[Information supplied]

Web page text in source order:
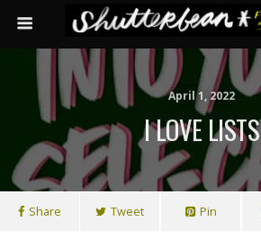
April 1, 2022
I LOVE LISTS
Share Tweet Pin
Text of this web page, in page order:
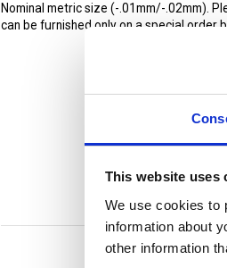
This website uses
We use cookies to
information about
other information
Nominal metric size (-.01mm/-.02mm).
can be furnished only on a special order
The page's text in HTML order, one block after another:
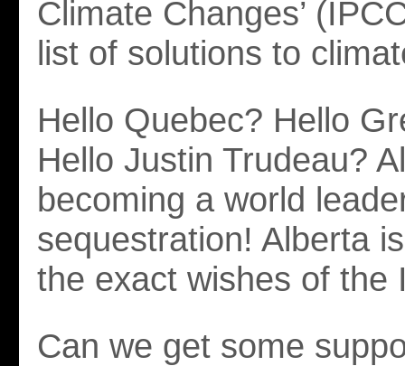
Climate Changes’
list of solutions to
Hello Quebec? Hello
Hello Justin Trudeau?
becoming a world
sequestration! Alberta
the exact wishes of the
Can we get some
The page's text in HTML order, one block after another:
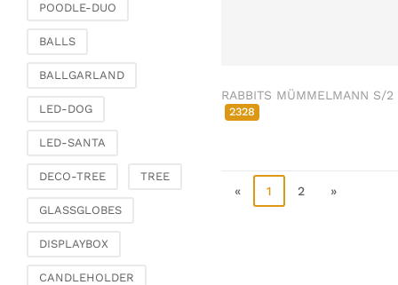
RABBITS MÜMMELMANN S/2
2328
« 1 2 »
Glass jewellery
Clamps & scatter
Dreamcatcher
Miscellaneous
Lanterns & lanterns
Vases & planters
bowls
Clocks, mirrors & wall
POODLE-DUO
BALLS
BALLGARLAND
LED-DOG
LED-SANTA
DECO-TREE TREE
GLASSGLOBES
DISPLAYBOX
CANDLEHOLDER
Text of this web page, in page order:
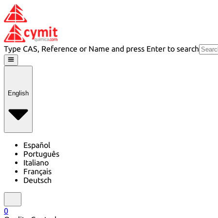
Type CAS, Reference or Name and press Enter to search
English
Español
Português
Italiano
Français
Deutsch
0
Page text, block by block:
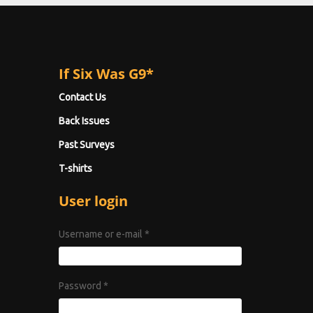
If Six Was G9*
Contact Us
Back Issues
Past Surveys
T-shirts
User login
Username or e-mail *
Password *
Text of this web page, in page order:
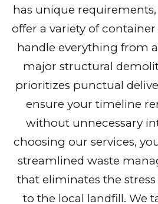
has unique
offer a variety of
handle everything from
major structural
prioritizes punctual
ensure your timeline
without unnecessary
choosing our services,
streamlined waste
that eliminates the
to the local landfill. We

[/Information supplied]

◆ Directions for this task
Could you return the whole listing exactly, images excluded?

◆ Your solution
Web page text in source order:
April 1, 2022
I LOVE LISTS
Share Tweet Pin
Text of this web page, in page order:
This website uses
We use cookies to
information about
other information
Nominal metric size (-.01mm/-.02mm).
can be furnished only on a special order
The page's text in HTML order, one block after another:
Climate Changes’
list of solutions to
Hello Quebec? Hello
Hello Justin Trudeau?
becoming a world
sequestration! Alberta
the exact wishes of the
Can we get some
The page's text in HTML order, one block after another:
RABBITS MÜMMELMANN S/2
2328
« 1 2 »
Glass jewellery
Clamps & scatter
Dreamcatcher
Miscellaneous
Lanterns & lanterns
Vases & planters
bowls
Clocks, mirrors & wall
POODLE-DUO
BALLS
BALLGARLAND
LED-DOG
LED-SANTA
DECO-TREE TREE
GLASSGLOBES
DISPLAYBOX
CANDLEHOLDER
Text of this web page, in page order:
Type CAS, Reference or Name and press Enter to search
English
Español
Português
Italiano
Français
Deutsch
0
Page text, block by block:
If Six Was G9*
Contact Us
Back Issues
Past Surveys
T-shirts
User login
Username or e-mail *
Password *
Text of this web page, in page order:
has unique
offer a variety of
handle everything from
major structural
prioritizes punctual
ensure your timeline
without unnecessary
choosing our services,
streamlined waste
that eliminates the
to the local landfill. We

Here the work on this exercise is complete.